+++ Material provided

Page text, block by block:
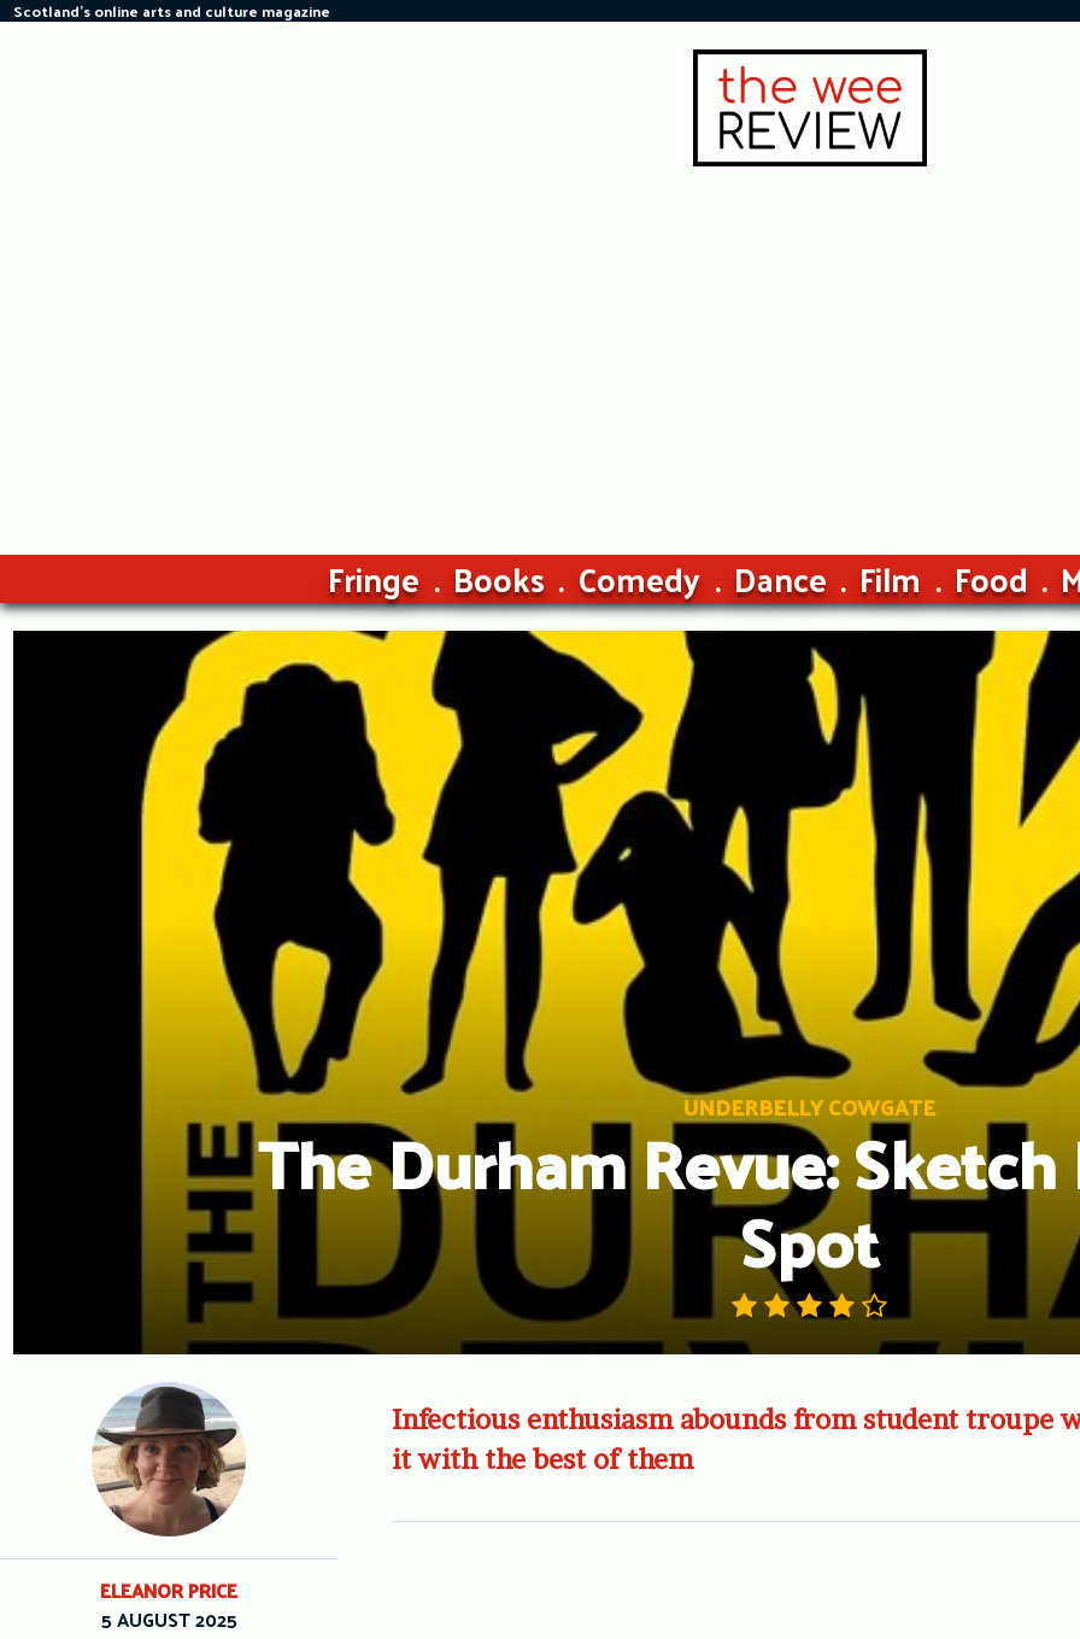
Skip
Scotland's online arts and culture magazine
Fringe Books Comedy Dance Film Food
UNDERBELLY COWGATE
The Durham Revue:
Spot
Infectious enthusiasm abounds from student troupe
it with the best of them
ELEANOR PRICE
5 AUGUST 2025
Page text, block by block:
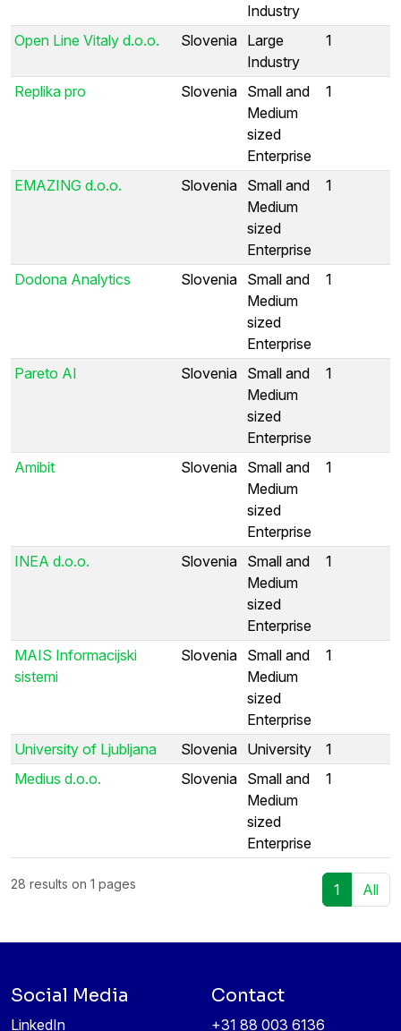
Industry
Open Line Vitaly d.o.o. Slovenia Large
Industry
1
Replika pro Slovenia Small and
Medium
sized
Enterprise
1
EMAZING d.o.o. Slovenia Small and
Medium
sized
Enterprise
1
Dodona Analytics Slovenia Small and
Medium
sized
Enterprise
1
Pareto AI Slovenia Small and
Medium
sized
Enterprise
1
Amibit Slovenia Small and
Medium
sized
Enterprise
1
INEA d.o.o. Slovenia Small and
Medium
sized
Enterprise
1
MAIS Informacijski
sistemi
Slovenia Small and
Medium
sized
Enterprise
1
University of Ljubljana Slovenia University
1
Medius d.o.o.
Slovenia Small and
Medium
sized
Enterprise
1
28 results on 1 pages 1 All
Social Media
LinkedIn
Contact
+31 88 003 6136
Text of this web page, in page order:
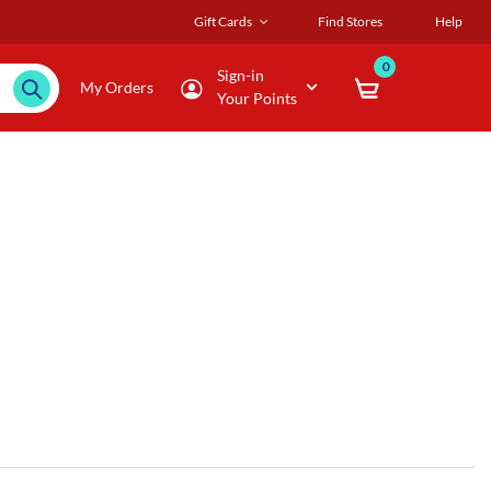
Gift Cards Find Stores Help
My Orders
Sign-in
Your Points
0
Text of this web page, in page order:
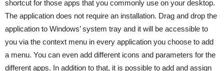
shortcut for those apps that you commonly use on your desktop.
The application does not require an installation. Drag and drop the
application to Windows’ system tray and it will be accessible to
you via the context menu in every application you choose to add
a menu. You can even add different icons and parameters for the
different apps. In addition to that, it is possible to add and assign
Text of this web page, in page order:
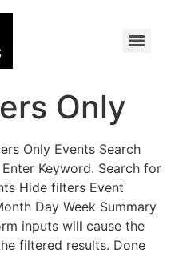
Only
Only Events Search
Keyword. Search for
Hide filters Event
Day Week Summary
inputs will cause the
filtered results. Done
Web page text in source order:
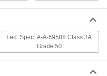
ADD
Switch
Maximum
00000
ADD
Fed. Spec. A-A-59588 Class 3A
Grade 50
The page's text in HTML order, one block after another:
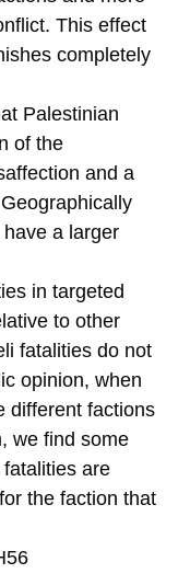
This effect
completely
Palestinian
of the
and a
a larger
in targeted
to other
fatalities do not
opinion, when
different factions
we find some
are
the faction that
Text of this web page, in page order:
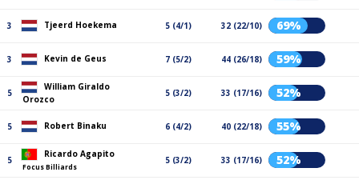
3 Tjeerd Hoekema 5 (4/1) 32 (22/10) 69%
3 Kevin de Geus 7 (5/2) 44 (26/18) 59%
5
William Giraldo
Orozco
5 (3/2) 33 (17/16) 52%
5 Robert Binaku 6 (4/2) 40 (22/18) 55%
5
Ricardo Agapito
Focus Billiards
5 (3/2) 33 (17/16) 52%
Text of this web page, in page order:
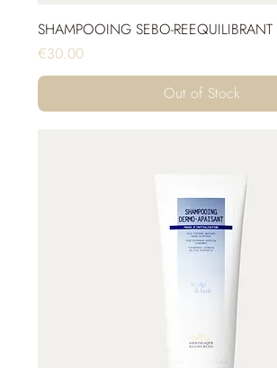
SHAMPOOING SEBO-REEQUILIBRANT
Price
€30.00
Out of Stock
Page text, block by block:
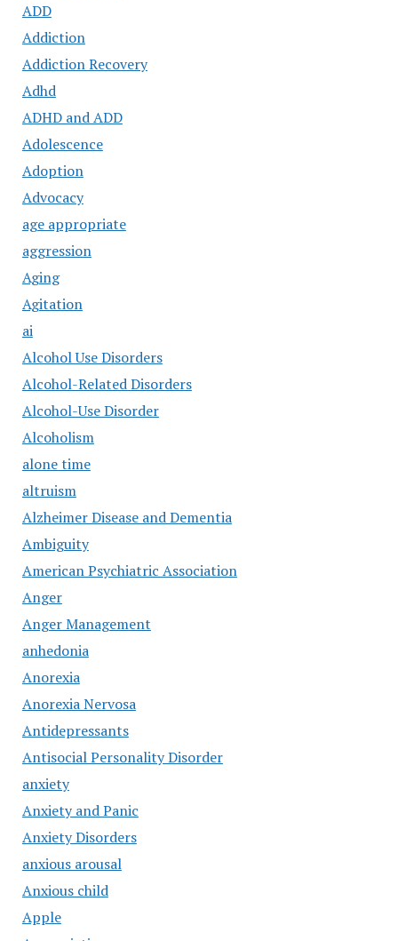
ADD
Addiction
Addiction Recovery
Adhd
ADHD and ADD
Adolescence
Adoption
Advocacy
age appropriate
aggression
Aging
Agitation
ai
Alcohol Use Disorders
Alcohol-Related Disorders
Alcohol-Use Disorder
Alcoholism
alone time
altruism
Alzheimer Disease and Dementia
Ambiguity
American Psychiatric Association
Anger
Anger Management
anhedonia
Anorexia
Anorexia Nervosa
Antidepressants
Antisocial Personality Disorder
anxiety
Anxiety and Panic
Anxiety Disorders
anxious arousal
Anxious child
Apple
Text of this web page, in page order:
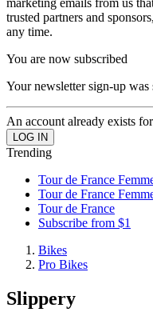
marketing emails from us
trusted partners and
any time.
You are now subscribed
Your newsletter sign-up was
An account already exists
Trending
Tour de France
Tour de France
Tour de France
Subscribe from $1
Bikes
Pro Bikes
Slippery
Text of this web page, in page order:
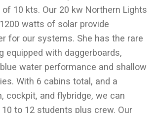
10 kts. Our 20 kw Northern Lights
watts of solar provide
for our systems. She has the rare
equipped with daggerboards,
water performance and shallow
With 6 cabins total, and a
cockpit, and flybridge, we can
to 12 students plus crew. Our
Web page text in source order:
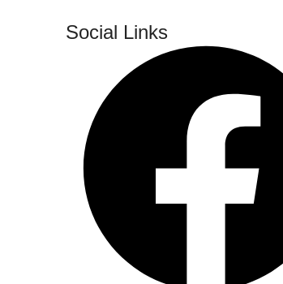
Social Links
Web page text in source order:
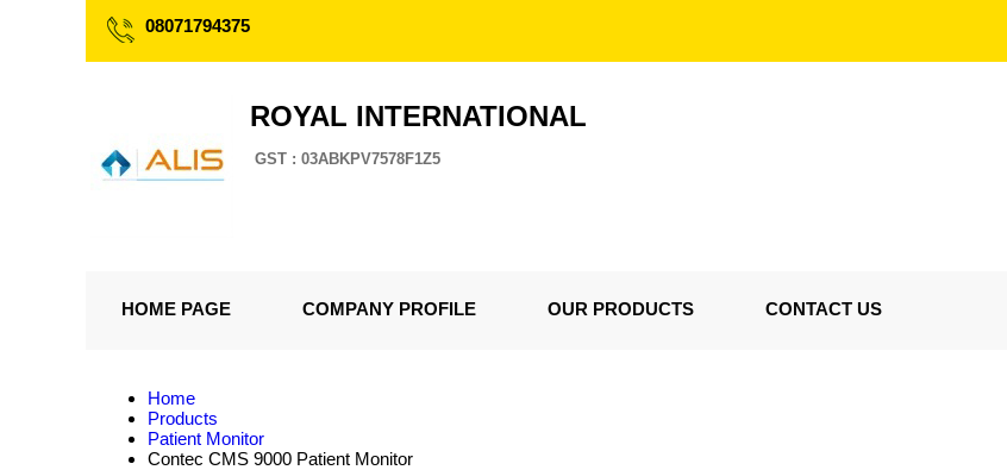
08071794375
ROYAL INTERNATIONAL
GST : 03ABKPV7578F1Z5
HOME PAGE COMPANY PROFILE OUR PRODUCTS CONTACT US
Home
Products
Patient Monitor
Contec CMS 9000 Patient Monitor
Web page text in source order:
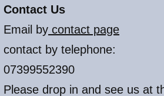
Contact Us
Email by contact page
contact by telephone:
07399552390
Please drop in and see us at
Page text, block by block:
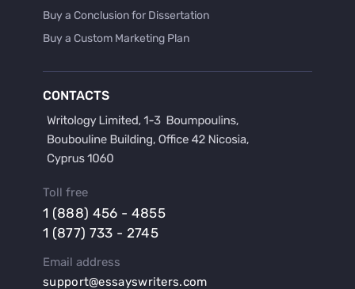
Buy a Conclusion for Dissertation
Buy a Custom Marketing Plan
Buy a Hypothesis for Dissertation
Buy a Lab Report
Buy a Persuasive Speech
Buy a Research Proposal
Buy an Abstract for Dissertation
CONTACTS
Toll free
1 (888) 456 - 4855
1 (877) 733 - 2745
Email address
support@essayswriters.com
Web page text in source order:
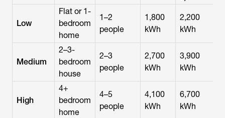
Low
Flat or 1-
bedroom
home
1–2
people
1,800
kWh
2,200
kWh
Medium
2–3-
bedroom
house
2–3
people
2,700
kWh
3,900
kWh
High
4+
bedroom
home
4–5
people
4,100
kWh
6,700
kWh

++++++

#### Aim of the exercise
Copy out all the data above exactly as written. Skip the pictures.

#### Task solution
Page text, block by block:
Skip
Scotland's online arts and culture magazine
Fringe Books Comedy Dance Film Food
UNDERBELLY COWGATE
The Durham Revue:
Spot
Infectious enthusiasm abounds from student troupe
it with the best of them
ELEANOR PRICE
5 AUGUST 2025
Page text, block by block:
Industry
Open Line Vitaly d.o.o. Slovenia Large
Industry
1
Replika pro Slovenia Small and
Medium
sized
Enterprise
1
EMAZING d.o.o. Slovenia Small and
Medium
sized
Enterprise
1
Dodona Analytics Slovenia Small and
Medium
sized
Enterprise
1
Pareto AI Slovenia Small and
Medium
sized
Enterprise
1
Amibit Slovenia Small and
Medium
sized
Enterprise
1
INEA d.o.o. Slovenia Small and
Medium
sized
Enterprise
1
MAIS Informacijski
sistemi
Slovenia Small and
Medium
sized
Enterprise
1
University of Ljubljana Slovenia University
1
Medius d.o.o.
Slovenia Small and
Medium
sized
Enterprise
1
28 results on 1 pages 1 All
Social Media
LinkedIn
Contact
+31 88 003 6136
Text of this web page, in page order:
Gift Cards Find Stores Help
My Orders
Sign-in
Your Points
0
Text of this web page, in page order:
shortcut for those apps that you commonly use on your desktop.
The application does not require an installation. Drag and drop the
application to Windows’ system tray and it will be accessible to
you via the context menu in every application you choose to add
a menu. You can even add different icons and parameters for the
different apps. In addition to that, it is possible to add and assign
Text of this web page, in page order:
Only
Only Events Search
Keyword. Search for
Hide filters Event
Day Week Summary
inputs will cause the
filtered results. Done
Web page text in source order:
ADD
Switch
Maximum
00000
ADD
Fed. Spec. A-A-59588 Class 3A
Grade 50
The page's text in HTML order, one block after another:
This effect
completely
Palestinian
of the
and a
a larger
in targeted
to other
fatalities do not
opinion, when
different factions
we find some
are
the faction that
Text of this web page, in page order:
3 Tjeerd Hoekema 5 (4/1) 32 (22/10) 69%
3 Kevin de Geus 7 (5/2) 44 (26/18) 59%
5
William Giraldo
Orozco
5 (3/2) 33 (17/16) 52%
5 Robert Binaku 6 (4/2) 40 (22/18) 55%
5
Ricardo Agapito
Focus Billiards
5 (3/2) 33 (17/16) 52%
Text of this web page, in page order:
SHAMPOOING SEBO-REEQUILIBRANT
Price
€30.00
Out of Stock
Page text, block by block:
ADD
Addiction
Addiction Recovery
Adhd
ADHD and ADD
Adolescence
Adoption
Advocacy
age appropriate
aggression
Aging
Agitation
ai
Alcohol Use Disorders
Alcohol-Related Disorders
Alcohol-Use Disorder
Alcoholism
alone time
altruism
Alzheimer Disease and Dementia
Ambiguity
American Psychiatric Association
Anger
Anger Management
anhedonia
Anorexia
Anorexia Nervosa
Antidepressants
Antisocial Personality Disorder
anxiety
Anxiety and Panic
Anxiety Disorders
anxious arousal
Anxious child
Apple
Text of this web page, in page order:
marketing emails from us
trusted partners and
any time.
You are now subscribed
Your newsletter sign-up was
An account already exists
Trending
Tour de France
Tour de France
Tour de France
Subscribe from $1
Bikes
Pro Bikes
Slippery
Text of this web page, in page order:
10 kts. Our 20 kw Northern Lights
watts of solar provide
for our systems. She has the rare
equipped with daggerboards,
water performance and shallow
With 6 cabins total, and a
cockpit, and flybridge, we can
to 12 students plus crew. Our
Web page text in source order:
Social Links
Web page text in source order:
08071794375
ROYAL INTERNATIONAL
GST : 03ABKPV7578F1Z5
HOME PAGE COMPANY PROFILE OUR PRODUCTS CONTACT US
Home
Products
Patient Monitor
Contec CMS 9000 Patient Monitor
Web page text in source order:
Contact Us
Email by contact page
contact by telephone:
07399552390
Please drop in and see us at
Page text, block by block:
Buy a Conclusion for Dissertation
Buy a Custom Marketing Plan
Buy a Hypothesis for Dissertation
Buy a Lab Report
Buy a Persuasive Speech
Buy a Research Proposal
Buy an Abstract for Dissertation
CONTACTS
Toll free
1 (888) 456 - 4855
1 (877) 733 - 2745
Email address
support@essayswriters.com
Web page text in source order:
Low
Flat or 1-
bedroom
home
1–2
people
1,800
kWh
2,200
kWh
Medium
2–3-
bedroom
house
2–3
people
2,700
kWh
3,900
kWh
High
4+
bedroom
home
4–5
people
4,100
kWh
6,700
kWh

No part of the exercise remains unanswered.